Given records:
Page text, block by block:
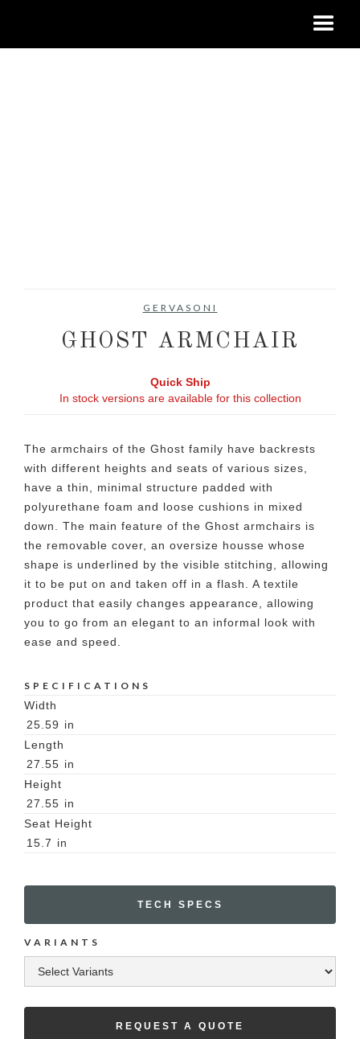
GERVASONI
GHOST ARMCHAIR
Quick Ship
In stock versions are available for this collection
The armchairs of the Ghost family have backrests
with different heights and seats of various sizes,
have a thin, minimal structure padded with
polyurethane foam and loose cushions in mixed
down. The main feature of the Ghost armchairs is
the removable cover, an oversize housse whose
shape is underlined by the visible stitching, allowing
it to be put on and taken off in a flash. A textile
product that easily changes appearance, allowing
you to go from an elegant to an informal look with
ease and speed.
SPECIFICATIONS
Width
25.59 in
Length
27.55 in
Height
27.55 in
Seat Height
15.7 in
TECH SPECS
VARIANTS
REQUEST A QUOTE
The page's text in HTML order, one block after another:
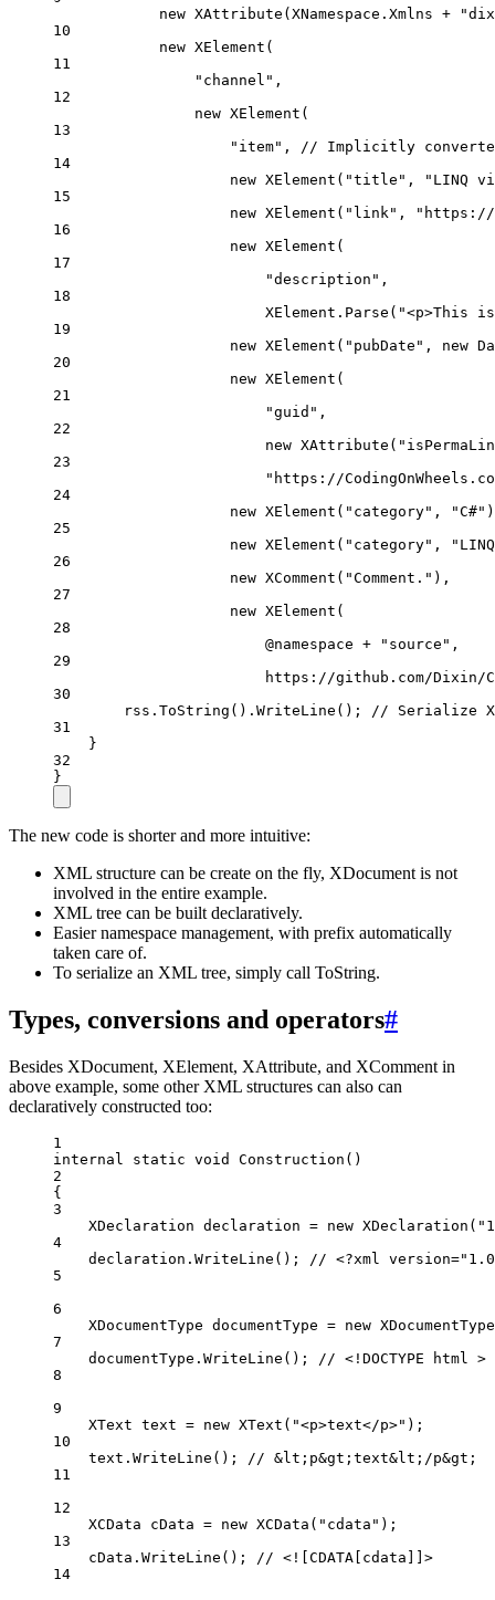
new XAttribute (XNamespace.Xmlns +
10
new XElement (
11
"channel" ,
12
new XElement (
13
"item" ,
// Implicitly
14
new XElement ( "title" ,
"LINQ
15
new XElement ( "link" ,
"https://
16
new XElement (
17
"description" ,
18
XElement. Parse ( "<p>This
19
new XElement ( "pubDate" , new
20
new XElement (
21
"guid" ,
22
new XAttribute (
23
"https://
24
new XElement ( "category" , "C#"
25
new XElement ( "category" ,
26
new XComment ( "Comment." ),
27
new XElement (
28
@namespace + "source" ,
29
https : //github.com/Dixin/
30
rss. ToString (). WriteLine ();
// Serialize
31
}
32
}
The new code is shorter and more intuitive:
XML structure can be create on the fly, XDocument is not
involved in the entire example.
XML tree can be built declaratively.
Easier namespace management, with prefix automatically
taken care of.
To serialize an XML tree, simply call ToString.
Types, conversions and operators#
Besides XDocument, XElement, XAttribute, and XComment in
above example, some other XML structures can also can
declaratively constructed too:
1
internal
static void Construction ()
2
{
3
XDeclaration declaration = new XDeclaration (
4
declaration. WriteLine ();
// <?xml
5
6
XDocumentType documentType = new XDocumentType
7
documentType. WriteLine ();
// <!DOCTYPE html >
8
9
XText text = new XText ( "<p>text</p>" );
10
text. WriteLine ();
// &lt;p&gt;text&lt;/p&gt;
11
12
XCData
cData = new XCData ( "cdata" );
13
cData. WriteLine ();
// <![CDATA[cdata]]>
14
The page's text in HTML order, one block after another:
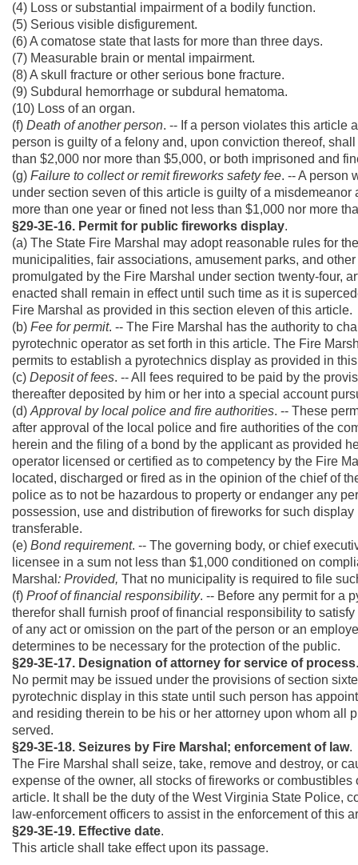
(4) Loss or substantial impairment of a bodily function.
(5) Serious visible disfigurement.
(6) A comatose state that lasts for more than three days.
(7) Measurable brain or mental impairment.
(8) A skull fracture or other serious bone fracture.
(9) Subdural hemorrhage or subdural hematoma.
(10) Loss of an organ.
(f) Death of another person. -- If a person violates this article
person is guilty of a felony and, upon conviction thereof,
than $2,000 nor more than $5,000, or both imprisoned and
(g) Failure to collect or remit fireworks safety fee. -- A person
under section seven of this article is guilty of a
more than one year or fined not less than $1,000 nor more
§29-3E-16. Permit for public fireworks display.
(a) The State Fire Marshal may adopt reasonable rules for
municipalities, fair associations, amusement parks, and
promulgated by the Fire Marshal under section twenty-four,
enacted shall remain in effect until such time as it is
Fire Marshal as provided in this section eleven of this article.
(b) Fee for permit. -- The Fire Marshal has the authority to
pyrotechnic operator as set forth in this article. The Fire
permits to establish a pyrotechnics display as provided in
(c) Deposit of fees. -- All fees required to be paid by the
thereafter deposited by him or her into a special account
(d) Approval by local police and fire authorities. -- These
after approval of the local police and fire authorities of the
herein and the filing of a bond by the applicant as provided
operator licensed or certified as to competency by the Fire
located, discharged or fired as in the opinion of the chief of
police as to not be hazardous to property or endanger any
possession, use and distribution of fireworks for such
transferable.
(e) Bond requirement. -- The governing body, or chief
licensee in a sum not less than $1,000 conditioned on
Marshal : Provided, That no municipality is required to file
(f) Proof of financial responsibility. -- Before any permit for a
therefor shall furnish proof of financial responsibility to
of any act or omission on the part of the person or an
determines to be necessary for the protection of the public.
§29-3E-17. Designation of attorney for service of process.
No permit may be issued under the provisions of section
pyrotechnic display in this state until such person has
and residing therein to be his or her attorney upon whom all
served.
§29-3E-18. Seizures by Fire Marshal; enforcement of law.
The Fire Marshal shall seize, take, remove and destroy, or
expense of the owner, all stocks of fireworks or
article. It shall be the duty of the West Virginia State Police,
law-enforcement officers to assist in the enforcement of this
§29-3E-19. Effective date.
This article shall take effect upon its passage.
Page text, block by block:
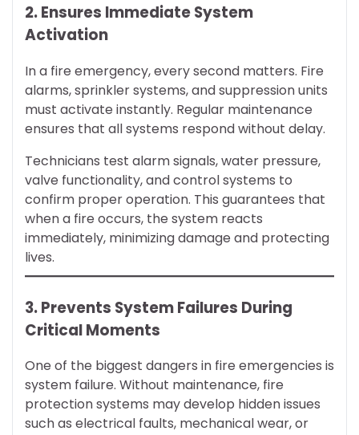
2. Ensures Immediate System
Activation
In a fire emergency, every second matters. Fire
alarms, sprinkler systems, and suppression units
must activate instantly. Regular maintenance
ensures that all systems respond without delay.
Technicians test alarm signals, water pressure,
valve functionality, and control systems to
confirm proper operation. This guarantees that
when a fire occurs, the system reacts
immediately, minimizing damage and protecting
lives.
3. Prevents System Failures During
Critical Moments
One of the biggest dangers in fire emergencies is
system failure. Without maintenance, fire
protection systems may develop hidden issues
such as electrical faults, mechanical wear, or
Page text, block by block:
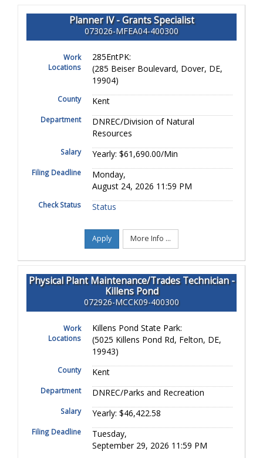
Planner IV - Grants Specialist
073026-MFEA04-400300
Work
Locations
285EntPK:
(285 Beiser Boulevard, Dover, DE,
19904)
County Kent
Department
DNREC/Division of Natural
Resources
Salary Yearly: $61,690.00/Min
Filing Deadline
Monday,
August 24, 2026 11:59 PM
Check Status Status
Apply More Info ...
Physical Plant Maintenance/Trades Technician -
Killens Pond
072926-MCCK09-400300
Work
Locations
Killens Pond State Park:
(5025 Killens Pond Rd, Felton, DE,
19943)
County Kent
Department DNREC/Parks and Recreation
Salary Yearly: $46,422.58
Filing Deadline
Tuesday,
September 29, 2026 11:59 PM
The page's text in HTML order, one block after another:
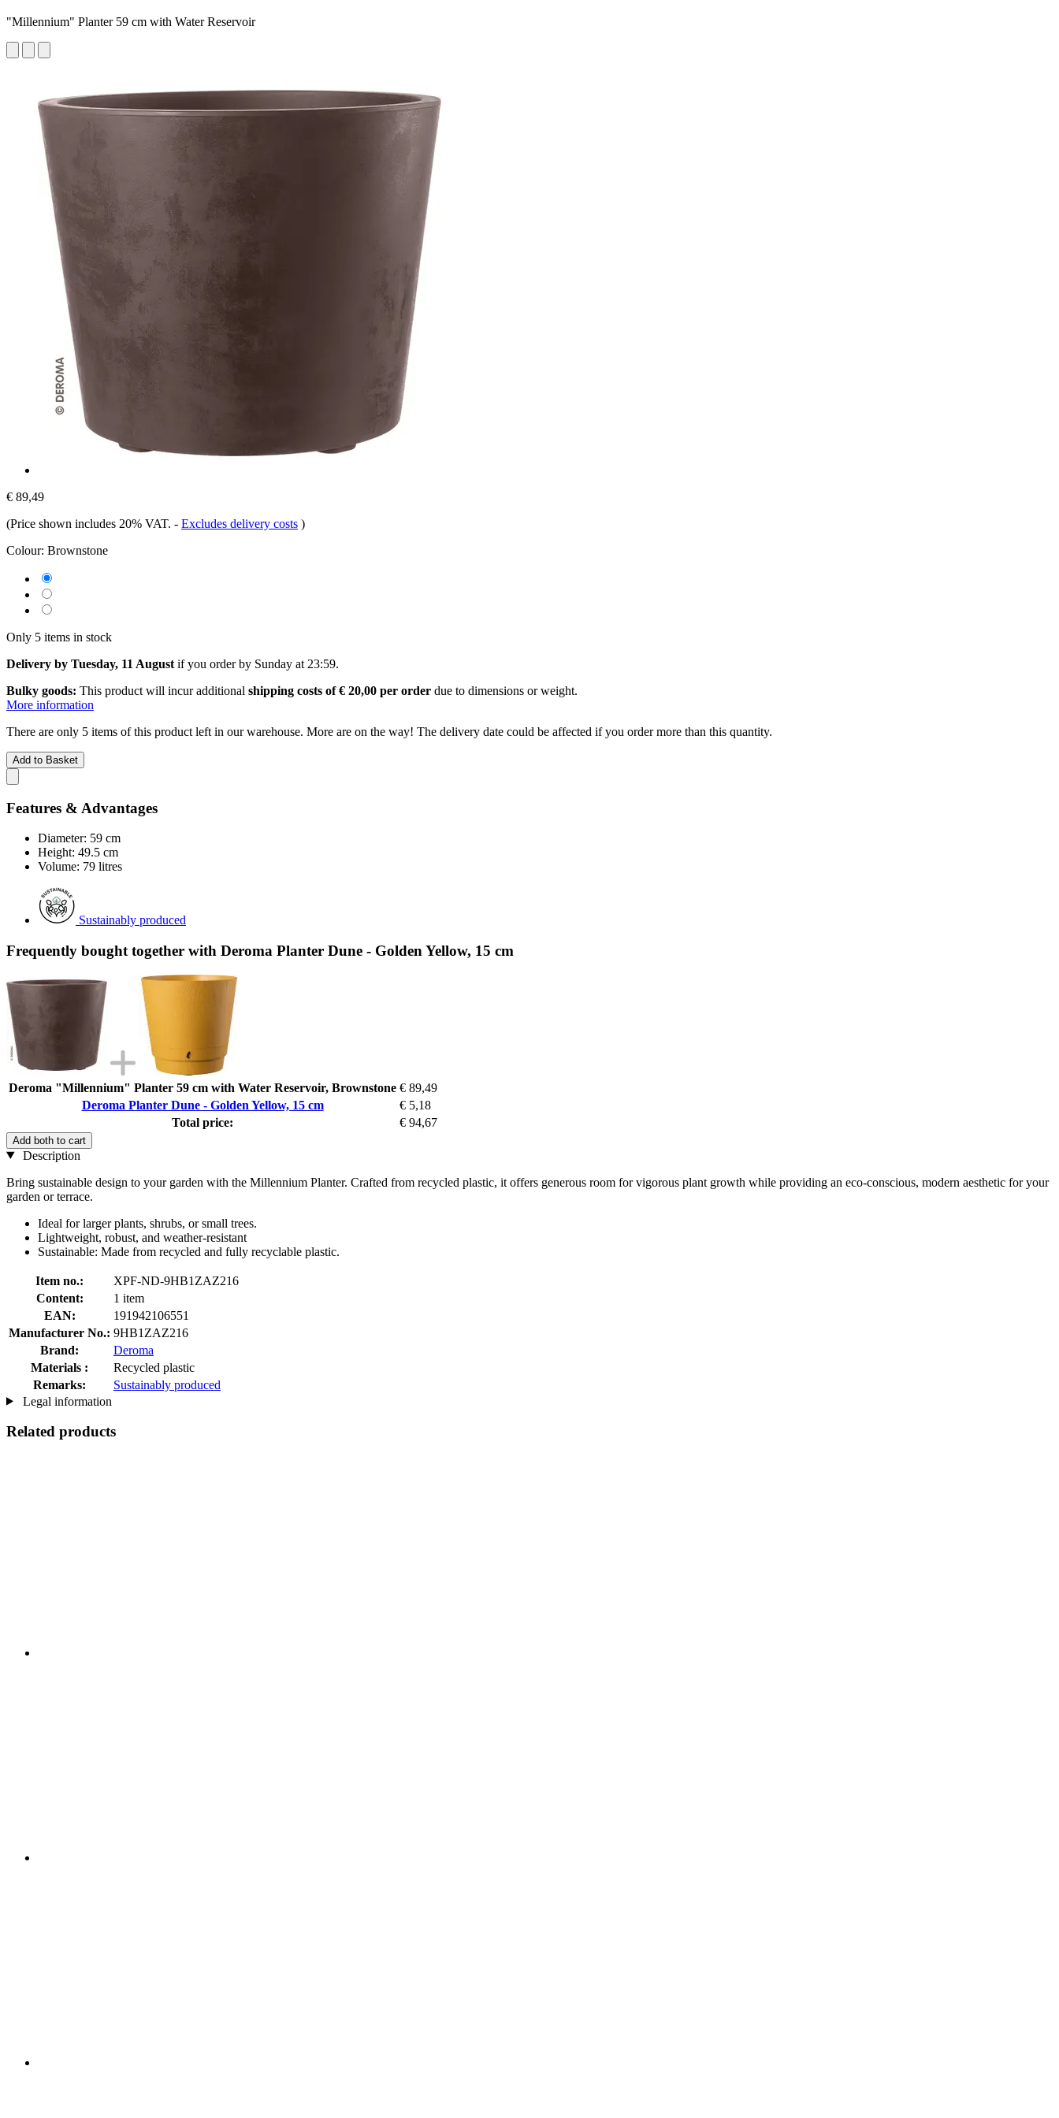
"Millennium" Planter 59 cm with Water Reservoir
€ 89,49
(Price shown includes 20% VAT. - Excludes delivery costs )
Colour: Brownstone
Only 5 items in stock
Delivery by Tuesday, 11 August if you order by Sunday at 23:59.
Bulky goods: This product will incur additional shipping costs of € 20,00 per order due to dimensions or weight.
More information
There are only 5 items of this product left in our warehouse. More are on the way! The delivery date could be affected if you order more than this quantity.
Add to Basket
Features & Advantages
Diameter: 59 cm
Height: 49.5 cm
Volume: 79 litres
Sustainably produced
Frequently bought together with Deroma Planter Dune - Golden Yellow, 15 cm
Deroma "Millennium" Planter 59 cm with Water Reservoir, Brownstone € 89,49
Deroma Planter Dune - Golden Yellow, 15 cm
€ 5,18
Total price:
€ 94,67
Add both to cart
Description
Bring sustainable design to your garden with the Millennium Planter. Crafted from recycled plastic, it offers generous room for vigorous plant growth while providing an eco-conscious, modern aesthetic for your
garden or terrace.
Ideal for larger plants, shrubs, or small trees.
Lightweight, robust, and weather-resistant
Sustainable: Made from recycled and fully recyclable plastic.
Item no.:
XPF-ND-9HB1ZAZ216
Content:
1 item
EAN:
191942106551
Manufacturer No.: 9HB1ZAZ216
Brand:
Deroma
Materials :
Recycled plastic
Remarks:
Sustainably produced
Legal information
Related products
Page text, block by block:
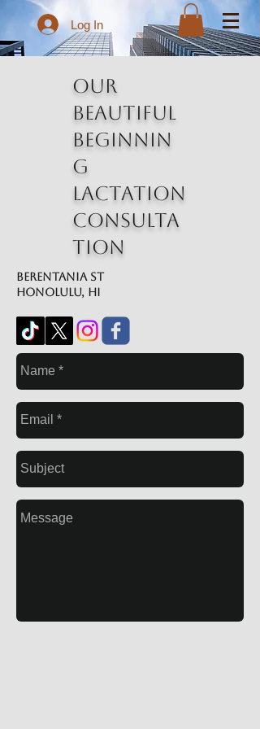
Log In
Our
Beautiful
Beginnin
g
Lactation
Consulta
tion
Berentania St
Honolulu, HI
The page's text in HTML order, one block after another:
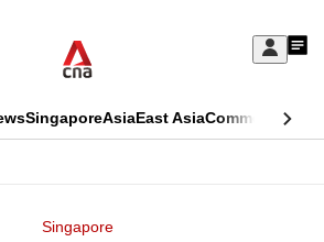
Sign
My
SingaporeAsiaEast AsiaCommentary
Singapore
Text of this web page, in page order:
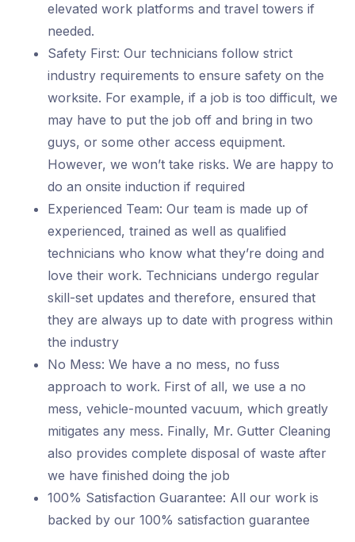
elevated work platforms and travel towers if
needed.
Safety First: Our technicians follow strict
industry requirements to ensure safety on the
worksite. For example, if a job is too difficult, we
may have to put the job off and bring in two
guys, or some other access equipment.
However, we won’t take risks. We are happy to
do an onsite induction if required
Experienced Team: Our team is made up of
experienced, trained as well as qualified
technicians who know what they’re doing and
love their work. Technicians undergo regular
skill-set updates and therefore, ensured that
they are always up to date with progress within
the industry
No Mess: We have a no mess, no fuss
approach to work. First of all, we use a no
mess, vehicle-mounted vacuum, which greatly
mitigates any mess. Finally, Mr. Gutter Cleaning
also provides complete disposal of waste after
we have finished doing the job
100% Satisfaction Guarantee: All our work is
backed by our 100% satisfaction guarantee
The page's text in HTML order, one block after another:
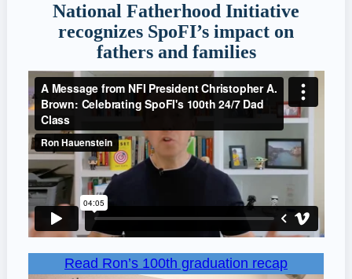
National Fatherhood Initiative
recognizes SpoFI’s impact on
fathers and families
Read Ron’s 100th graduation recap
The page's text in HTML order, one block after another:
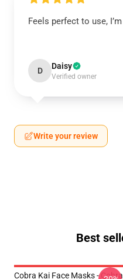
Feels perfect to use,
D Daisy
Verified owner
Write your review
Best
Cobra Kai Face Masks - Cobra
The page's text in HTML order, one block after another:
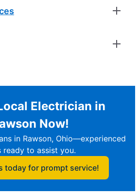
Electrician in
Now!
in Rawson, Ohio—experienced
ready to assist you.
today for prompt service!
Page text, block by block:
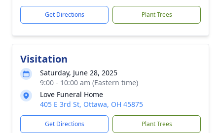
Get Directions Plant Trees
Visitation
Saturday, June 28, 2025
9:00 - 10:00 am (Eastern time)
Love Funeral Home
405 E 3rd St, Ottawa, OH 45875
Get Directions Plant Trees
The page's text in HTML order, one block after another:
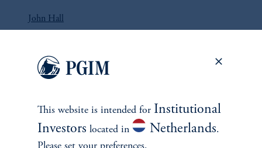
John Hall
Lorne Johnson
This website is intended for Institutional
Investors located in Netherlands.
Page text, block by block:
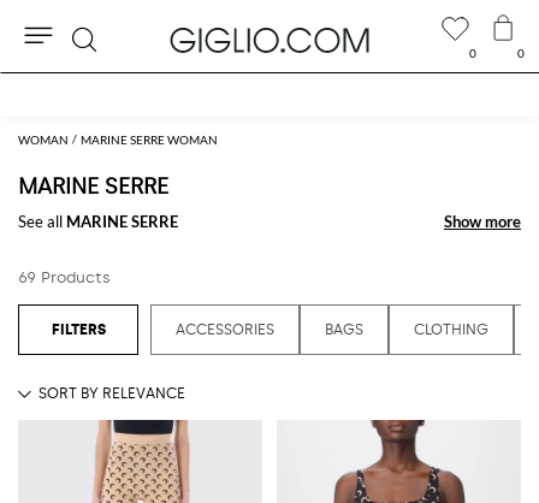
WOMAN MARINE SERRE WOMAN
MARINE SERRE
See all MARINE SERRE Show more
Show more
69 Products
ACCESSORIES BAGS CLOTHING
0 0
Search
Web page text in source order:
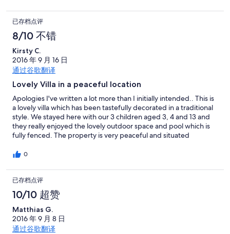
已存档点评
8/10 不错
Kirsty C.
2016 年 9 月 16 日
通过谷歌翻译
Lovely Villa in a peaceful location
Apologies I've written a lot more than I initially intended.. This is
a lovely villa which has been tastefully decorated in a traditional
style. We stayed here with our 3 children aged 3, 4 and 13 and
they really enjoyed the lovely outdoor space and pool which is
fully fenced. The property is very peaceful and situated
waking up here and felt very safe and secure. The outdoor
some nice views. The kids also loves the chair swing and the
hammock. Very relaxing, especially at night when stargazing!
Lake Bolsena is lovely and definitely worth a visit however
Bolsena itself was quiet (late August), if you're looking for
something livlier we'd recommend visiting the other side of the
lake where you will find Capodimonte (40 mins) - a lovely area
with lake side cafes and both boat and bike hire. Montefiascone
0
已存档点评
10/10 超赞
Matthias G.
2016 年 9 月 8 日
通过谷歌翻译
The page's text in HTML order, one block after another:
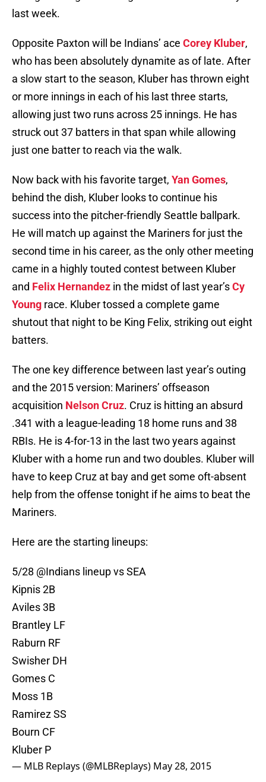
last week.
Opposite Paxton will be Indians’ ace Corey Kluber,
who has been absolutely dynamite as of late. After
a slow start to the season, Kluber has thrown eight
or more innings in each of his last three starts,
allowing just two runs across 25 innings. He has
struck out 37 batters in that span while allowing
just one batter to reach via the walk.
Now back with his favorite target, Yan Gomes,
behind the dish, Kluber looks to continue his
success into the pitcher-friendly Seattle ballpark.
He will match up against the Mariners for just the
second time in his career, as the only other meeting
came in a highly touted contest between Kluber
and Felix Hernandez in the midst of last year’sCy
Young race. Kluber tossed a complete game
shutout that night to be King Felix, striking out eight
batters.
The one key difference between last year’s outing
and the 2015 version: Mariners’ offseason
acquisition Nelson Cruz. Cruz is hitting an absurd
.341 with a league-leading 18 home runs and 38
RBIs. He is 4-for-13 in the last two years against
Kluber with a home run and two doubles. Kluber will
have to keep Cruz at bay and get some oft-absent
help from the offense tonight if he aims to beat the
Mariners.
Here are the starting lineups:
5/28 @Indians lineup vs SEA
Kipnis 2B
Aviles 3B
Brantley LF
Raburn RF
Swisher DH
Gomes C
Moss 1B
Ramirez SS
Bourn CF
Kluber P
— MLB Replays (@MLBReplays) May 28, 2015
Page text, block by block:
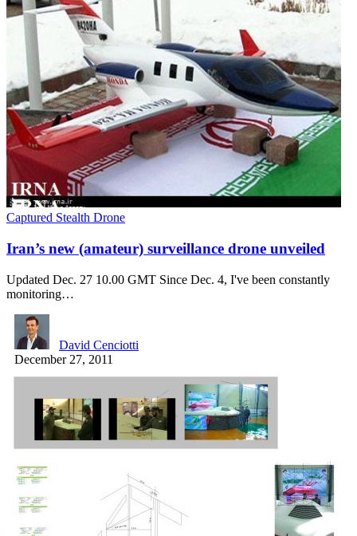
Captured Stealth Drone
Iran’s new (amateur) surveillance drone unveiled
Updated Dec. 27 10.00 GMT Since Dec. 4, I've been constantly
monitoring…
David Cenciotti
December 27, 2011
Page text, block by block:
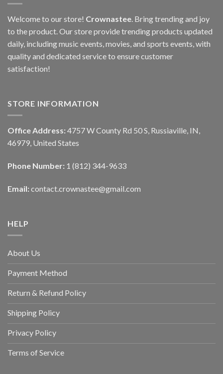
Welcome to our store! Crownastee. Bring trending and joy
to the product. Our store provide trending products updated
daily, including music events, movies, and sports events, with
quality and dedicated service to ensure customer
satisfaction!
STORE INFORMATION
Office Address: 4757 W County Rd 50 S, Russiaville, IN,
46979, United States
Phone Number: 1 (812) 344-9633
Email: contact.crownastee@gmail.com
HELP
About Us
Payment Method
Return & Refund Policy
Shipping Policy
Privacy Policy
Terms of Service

Assignment:
In the records above, find each line that holds the word "Yellow"; copy all such lines.

Solution to this exercise:
Frequently bought together with Deroma Planter Dune - Golden Yellow, 15 cm
Deroma Planter Dune - Golden Yellow, 15 cm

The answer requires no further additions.